Work to complete
Each line below has to be set down again exactly.

** Given data follows **

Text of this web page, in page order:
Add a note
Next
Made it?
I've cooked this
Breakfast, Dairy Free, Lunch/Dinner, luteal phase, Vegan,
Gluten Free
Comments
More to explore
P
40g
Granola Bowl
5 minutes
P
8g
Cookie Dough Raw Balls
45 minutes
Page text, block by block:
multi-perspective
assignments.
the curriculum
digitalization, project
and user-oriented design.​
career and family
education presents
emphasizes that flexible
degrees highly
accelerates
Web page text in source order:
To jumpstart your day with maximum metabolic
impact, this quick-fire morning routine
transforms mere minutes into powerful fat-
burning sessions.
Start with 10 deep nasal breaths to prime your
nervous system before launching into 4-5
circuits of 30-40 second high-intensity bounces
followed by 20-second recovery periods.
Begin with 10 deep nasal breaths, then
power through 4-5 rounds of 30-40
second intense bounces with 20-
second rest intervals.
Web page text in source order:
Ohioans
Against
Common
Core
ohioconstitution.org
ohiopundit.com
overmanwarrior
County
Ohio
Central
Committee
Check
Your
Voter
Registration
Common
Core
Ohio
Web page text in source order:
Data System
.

** End of Given data **

Answer box
Text of this web page, in page order:
Add a note
Next
Made it?
I've cooked this
Breakfast, Dairy Free, Lunch/Dinner, luteal phase, Vegan,
Gluten Free
Comments
More to explore
P
40g
Granola Bowl
5 minutes
P
8g
Cookie Dough Raw Balls
45 minutes
Page text, block by block:
multi-perspective
assignments.
the curriculum
digitalization, project
and user-oriented design.​
career and family
education presents
emphasizes that flexible
degrees highly
accelerates
Web page text in source order:
To jumpstart your day with maximum metabolic
impact, this quick-fire morning routine
transforms mere minutes into powerful fat-
burning sessions.
Start with 10 deep nasal breaths to prime your
nervous system before launching into 4-5
circuits of 30-40 second high-intensity bounces
followed by 20-second recovery periods.
Begin with 10 deep nasal breaths, then
power through 4-5 rounds of 30-40
second intense bounces with 20-
second rest intervals.
Web page text in source order:
Ohioans
Against
Common
Core
ohioconstitution.org
ohiopundit.com
overmanwarrior
County
Ohio
Central
Committee
Check
Your
Voter
Registration
Common
Core
Ohio
Web page text in source order:
Data System
.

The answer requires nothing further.